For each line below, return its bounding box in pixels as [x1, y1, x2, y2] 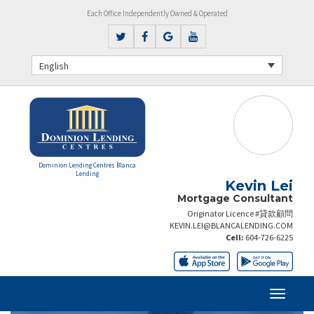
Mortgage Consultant [177, 191, 293, 205]
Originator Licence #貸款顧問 [187, 207, 293, 219]
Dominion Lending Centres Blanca [38, 161, 136, 169]
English [39, 59, 69, 72]
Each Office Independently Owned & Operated [86, 8, 228, 18]
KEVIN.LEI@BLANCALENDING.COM [170, 219, 293, 231]
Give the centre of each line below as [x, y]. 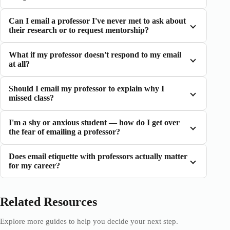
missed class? [31, 98]
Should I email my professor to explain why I [87, 89]
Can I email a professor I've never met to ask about [97, 21]
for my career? [34, 166]
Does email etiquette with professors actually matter [98, 156]
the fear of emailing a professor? [64, 132]
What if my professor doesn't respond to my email [95, 55]
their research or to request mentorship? [79, 30]
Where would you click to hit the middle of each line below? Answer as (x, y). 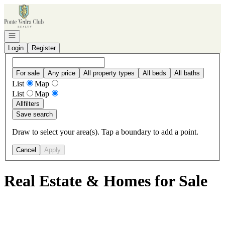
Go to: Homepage (32, 8)
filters (32, 103)
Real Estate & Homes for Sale (106, 181)
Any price (62, 73)
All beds (154, 73)
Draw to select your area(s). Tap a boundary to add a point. (105, 132)
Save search (34, 114)
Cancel (26, 150)
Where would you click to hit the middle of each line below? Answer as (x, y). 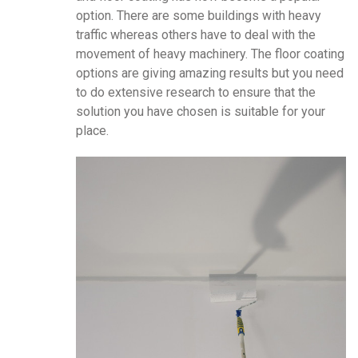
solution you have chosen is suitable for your (201, 112)
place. (92, 131)
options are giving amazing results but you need (210, 74)
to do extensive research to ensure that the (196, 93)
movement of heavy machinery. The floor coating (210, 54)
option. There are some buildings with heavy (199, 16)
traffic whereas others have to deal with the (196, 35)
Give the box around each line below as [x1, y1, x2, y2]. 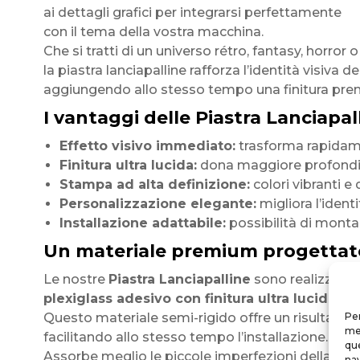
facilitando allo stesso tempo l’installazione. [43, 329, 328, 345]
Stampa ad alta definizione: [59, 177, 250, 192]
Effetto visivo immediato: [59, 138, 235, 153]
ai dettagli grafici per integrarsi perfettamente [43, 5, 342, 20]
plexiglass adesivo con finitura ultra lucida [43, 291, 336, 306]
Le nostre [43, 272, 108, 287]
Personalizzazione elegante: [59, 196, 256, 211]
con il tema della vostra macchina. [43, 24, 264, 39]
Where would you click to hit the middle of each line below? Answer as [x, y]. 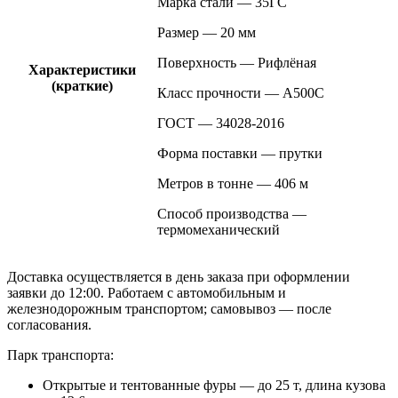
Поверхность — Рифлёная [237, 63]
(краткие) [82, 86]
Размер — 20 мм [207, 33]
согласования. [49, 325]
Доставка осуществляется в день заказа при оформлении [179, 277]
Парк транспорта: [60, 355]
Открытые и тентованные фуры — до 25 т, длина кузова [214, 386]
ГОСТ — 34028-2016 [221, 123]
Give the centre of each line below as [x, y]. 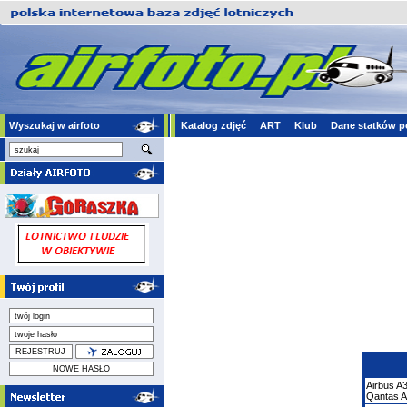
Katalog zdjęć [213, 125]
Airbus [381, 385]
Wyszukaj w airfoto [55, 125]
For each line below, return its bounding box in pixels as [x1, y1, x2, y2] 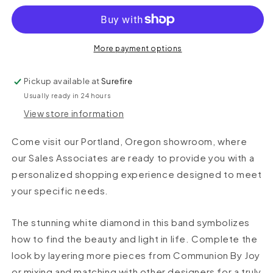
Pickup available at [24, 76, 102, 87]
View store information [24, 108, 124, 119]
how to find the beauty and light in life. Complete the [12, 233, 258, 245]
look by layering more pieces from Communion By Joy [12, 249, 261, 261]
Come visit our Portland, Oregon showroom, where [12, 135, 247, 147]
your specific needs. [12, 185, 108, 197]
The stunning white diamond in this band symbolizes [12, 216, 250, 229]
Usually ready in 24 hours [24, 92, 111, 100]
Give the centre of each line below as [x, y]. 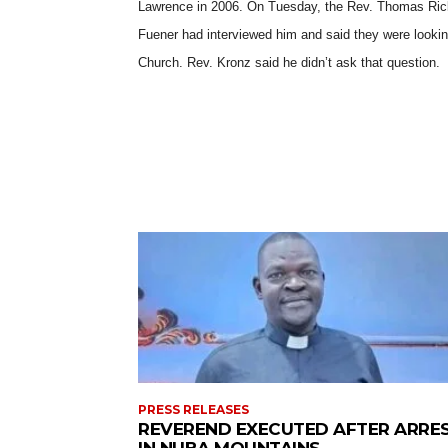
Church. [162, 62]
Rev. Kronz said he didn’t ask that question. [315, 62]
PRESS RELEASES [193, 410]
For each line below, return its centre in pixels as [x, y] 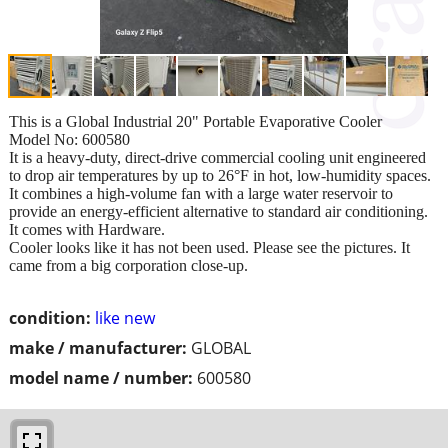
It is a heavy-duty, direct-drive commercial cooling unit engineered [217, 157]
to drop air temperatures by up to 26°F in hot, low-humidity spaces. [220, 175]
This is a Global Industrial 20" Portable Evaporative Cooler [195, 121]
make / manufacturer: [98, 347]
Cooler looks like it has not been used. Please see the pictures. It [209, 247]
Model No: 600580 [69, 139]
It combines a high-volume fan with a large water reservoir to [201, 193]
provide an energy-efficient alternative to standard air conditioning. [218, 211]
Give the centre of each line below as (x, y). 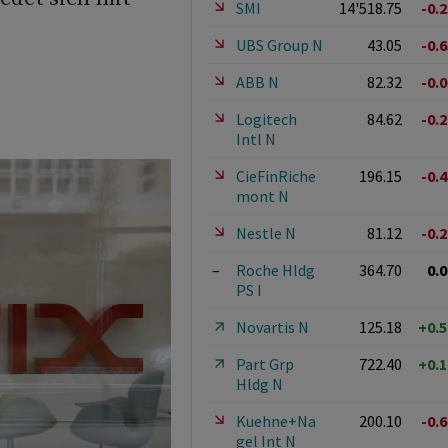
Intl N (255, 139)
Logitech (266, 119)
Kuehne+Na (275, 421)
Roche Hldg (275, 270)
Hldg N (259, 384)
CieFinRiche (275, 176)
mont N (262, 196)
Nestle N (265, 233)
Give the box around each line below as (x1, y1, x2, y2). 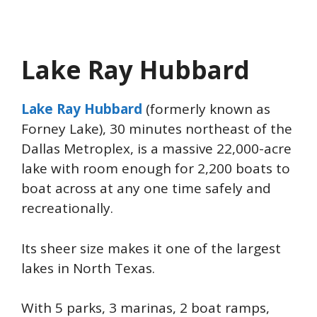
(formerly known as (142, 100, 270, 119)
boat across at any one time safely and (21, 179, 271, 198)
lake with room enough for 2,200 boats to (21, 159, 290, 178)
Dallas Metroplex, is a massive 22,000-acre (21, 139, 292, 158)
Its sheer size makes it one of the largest (21, 238, 281, 258)
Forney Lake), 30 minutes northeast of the (21, 120, 292, 139)
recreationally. (21, 199, 113, 218)
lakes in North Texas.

|---|

_Task goal_. Using the records above, return verbatim only the part that opens with the line containing "y1, x2, y2]." and closes with the line containing "Logitech (266, 119)"; pictures stay out.

_Task answer_.
Give the box around each line below as [x1, y1, x2, y2]. 
facilitando allo stesso tempo l’installazione. [43, 329, 328, 345]
Stampa ad alta definizione: [59, 177, 250, 192]
Effetto visivo immediato: [59, 138, 235, 153]
ai dettagli grafici per integrarsi perfettamente [43, 5, 342, 20]
plexiglass adesivo con finitura ultra lucida [43, 291, 336, 306]
Le nostre [43, 272, 108, 287]
Personalizzazione elegante: [59, 196, 256, 211]
con il tema della vostra macchina. [43, 24, 264, 39]
Where would you click to hit the middle of each line below? Answer as [x, y]. 
Поверхность — Рифлёная [237, 63]
(краткие) [82, 86]
Размер — 20 мм [207, 33]
согласования. [49, 325]
Доставка осуществляется в день заказа при оформлении [179, 277]
Парк транспорта: [60, 355]
Открытые и тентованные фуры — до 25 т, длина кузова [214, 386]
ГОСТ — 34028-2016 [221, 123]
Give the centre of each line below as [x, y]. 
Katalog zdjęć [213, 125]
Airbus [381, 385]
Wyszukaj w airfoto [55, 125]
For each line below, return its bounding box in pixels as [x1, y1, x2, y2] 
Pickup available at [24, 76, 102, 87]
View store information [24, 108, 124, 119]
how to find the beauty and light in life. Complete the [12, 233, 258, 245]
look by layering more pieces from Communion By Joy [12, 249, 261, 261]
Come visit our Portland, Oregon showroom, where [12, 135, 247, 147]
your specific needs. [12, 185, 108, 197]
The stunning white diamond in this band symbolizes [12, 216, 250, 229]
Usually ready in 24 hours [24, 92, 111, 100]
Give the centre of each line below as [x, y]. 
Church. [162, 62]
Rev. Kronz said he didn’t ask that question. [315, 62]
PRESS RELEASES [193, 410]
For each line below, return its centre in pixels as [x, y] 
It is a heavy-duty, direct-drive commercial cooling unit engineered [217, 157]
to drop air temperatures by up to 26°F in hot, low-humidity spaces. [220, 175]
This is a Global Industrial 20" Portable Evaporative Cooler [195, 121]
make / manufacturer: [98, 347]
Cooler looks like it has not been used. Please see the pictures. It [209, 247]
Model No: 600580 [69, 139]
It combines a high-volume fan with a large water reservoir to [201, 193]
provide an energy-efficient alternative to standard air conditioning. [218, 211]
Give the centre of each line below as (x, y). 
Intl N (255, 139)
Logitech (266, 119)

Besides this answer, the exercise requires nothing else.